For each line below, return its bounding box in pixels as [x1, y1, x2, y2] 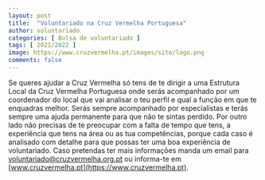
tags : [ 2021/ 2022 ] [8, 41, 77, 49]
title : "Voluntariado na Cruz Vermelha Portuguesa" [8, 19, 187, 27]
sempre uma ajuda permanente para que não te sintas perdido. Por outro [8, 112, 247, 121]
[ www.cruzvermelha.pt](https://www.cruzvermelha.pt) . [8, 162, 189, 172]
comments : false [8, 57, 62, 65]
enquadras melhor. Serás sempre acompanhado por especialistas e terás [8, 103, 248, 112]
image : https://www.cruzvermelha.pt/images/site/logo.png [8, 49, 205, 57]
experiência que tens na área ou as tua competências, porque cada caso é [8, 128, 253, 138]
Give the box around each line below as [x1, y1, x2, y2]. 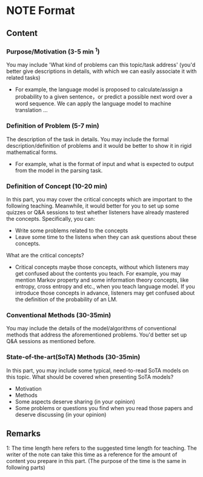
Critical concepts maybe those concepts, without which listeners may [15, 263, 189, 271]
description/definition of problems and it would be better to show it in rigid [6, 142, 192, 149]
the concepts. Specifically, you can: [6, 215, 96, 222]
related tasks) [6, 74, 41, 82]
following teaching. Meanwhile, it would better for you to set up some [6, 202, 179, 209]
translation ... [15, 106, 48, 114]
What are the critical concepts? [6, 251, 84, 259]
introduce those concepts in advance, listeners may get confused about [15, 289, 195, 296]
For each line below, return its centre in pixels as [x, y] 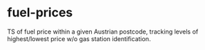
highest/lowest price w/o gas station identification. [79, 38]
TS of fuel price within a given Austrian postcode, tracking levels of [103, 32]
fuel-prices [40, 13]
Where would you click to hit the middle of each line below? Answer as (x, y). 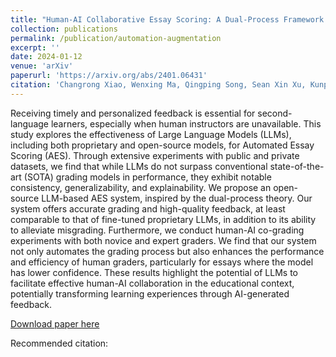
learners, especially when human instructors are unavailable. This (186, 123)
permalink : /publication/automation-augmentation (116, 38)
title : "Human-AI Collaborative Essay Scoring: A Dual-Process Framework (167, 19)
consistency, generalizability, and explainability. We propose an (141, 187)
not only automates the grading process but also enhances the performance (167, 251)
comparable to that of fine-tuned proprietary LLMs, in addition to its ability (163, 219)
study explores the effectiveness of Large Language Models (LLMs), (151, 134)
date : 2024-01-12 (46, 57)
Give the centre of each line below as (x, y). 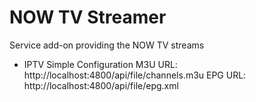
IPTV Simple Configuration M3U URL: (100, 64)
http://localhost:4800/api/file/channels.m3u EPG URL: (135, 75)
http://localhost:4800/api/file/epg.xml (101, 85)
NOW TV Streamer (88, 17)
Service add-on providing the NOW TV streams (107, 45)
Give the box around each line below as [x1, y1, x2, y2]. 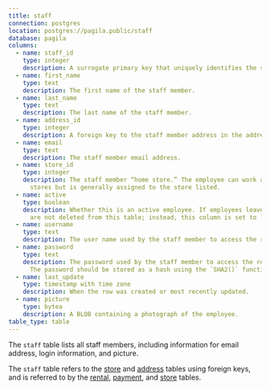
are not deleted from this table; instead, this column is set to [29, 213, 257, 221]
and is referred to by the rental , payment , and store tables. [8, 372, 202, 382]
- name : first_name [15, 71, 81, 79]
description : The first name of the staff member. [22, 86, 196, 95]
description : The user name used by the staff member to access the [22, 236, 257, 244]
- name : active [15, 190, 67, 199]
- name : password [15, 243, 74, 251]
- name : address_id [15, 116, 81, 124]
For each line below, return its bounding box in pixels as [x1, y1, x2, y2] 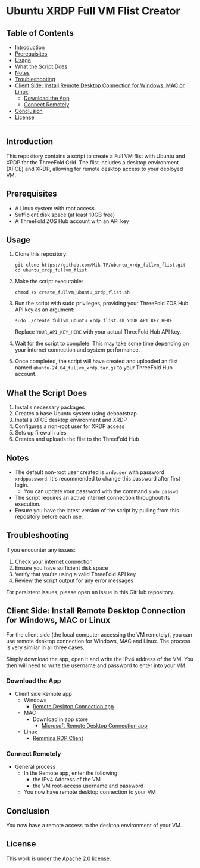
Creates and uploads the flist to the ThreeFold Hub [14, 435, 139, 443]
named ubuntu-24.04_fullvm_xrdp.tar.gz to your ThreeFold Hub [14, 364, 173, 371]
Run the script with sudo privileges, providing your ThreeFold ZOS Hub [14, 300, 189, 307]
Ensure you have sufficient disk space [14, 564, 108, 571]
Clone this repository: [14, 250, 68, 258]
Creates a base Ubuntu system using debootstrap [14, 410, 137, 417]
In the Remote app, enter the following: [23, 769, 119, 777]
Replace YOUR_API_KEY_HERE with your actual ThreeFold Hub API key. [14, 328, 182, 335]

...

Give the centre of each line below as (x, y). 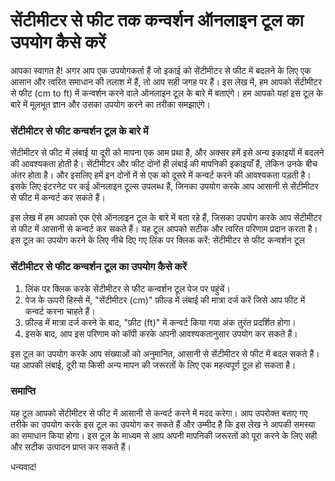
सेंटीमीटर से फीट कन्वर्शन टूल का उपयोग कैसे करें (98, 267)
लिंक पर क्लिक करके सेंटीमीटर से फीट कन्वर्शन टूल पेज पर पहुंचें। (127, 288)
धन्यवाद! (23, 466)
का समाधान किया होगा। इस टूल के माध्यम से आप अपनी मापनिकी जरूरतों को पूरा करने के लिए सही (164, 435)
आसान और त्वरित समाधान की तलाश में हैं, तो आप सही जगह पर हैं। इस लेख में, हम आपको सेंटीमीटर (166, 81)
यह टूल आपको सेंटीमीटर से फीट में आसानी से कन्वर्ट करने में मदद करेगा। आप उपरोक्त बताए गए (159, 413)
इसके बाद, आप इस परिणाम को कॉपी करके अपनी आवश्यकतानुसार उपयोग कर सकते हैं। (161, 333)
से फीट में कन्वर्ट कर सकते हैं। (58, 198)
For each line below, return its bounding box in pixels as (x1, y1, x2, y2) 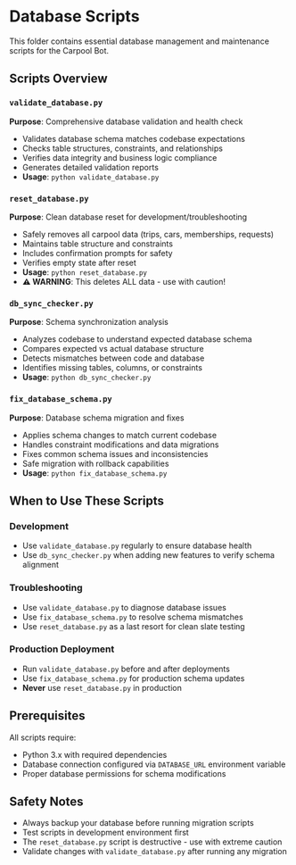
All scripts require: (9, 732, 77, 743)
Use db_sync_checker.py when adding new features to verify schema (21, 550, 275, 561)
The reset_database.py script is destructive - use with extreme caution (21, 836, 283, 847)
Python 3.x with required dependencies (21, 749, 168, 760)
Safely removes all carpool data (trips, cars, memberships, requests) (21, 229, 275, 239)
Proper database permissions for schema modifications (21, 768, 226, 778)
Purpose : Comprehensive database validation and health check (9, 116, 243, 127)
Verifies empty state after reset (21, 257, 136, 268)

Required action:
Going by the data above, give back only the lines from the one containing "आसान और त्वरित" through the one containing "Safely removes all", exactly as they stand, both ends included and no images.

Response for this exercise:
आसान और त्वरित समाधान की तलाश में हैं, तो आप सही जगह पर हैं। इस लेख में, हम आपको सेंटीमीटर (166, 81)
यह टूल आपको सेंटीमीटर से फीट में आसानी से कन्वर्ट करने में मदद करेगा। आप उपरोक्त बताए गए (159, 413)
इसके बाद, आप इस परिणाम को कॉपी करके अपनी आवश्यकतानुसार उपयोग कर सकते हैं। (161, 333)
से फीट में कन्वर्ट कर सकते हैं। (58, 198)
For each line below, return its bounding box in pixels as (x1, y1, x2, y2) 
All scripts require: (9, 732, 77, 743)
Use db_sync_checker.py when adding new features to verify schema (21, 550, 275, 561)
The reset_database.py script is destructive - use with extreme caution (21, 836, 283, 847)
Python 3.x with required dependencies (21, 749, 168, 760)
Safely removes all carpool data (trips, cars, memberships, requests) (21, 229, 275, 239)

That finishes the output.